RECORDS PROVIDED:
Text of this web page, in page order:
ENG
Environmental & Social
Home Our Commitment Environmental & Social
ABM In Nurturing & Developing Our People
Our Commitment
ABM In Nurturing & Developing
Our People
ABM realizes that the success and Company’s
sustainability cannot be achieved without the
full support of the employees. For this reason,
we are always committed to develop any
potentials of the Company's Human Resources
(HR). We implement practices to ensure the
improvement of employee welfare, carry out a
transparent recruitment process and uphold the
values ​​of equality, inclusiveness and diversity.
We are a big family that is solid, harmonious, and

YOUR TASK: Take every line of the material that contains the word "Company", and copy it.

EXERCISE RESULT:
ABM realizes that the success and Company’s
potentials of the Company's Human Resources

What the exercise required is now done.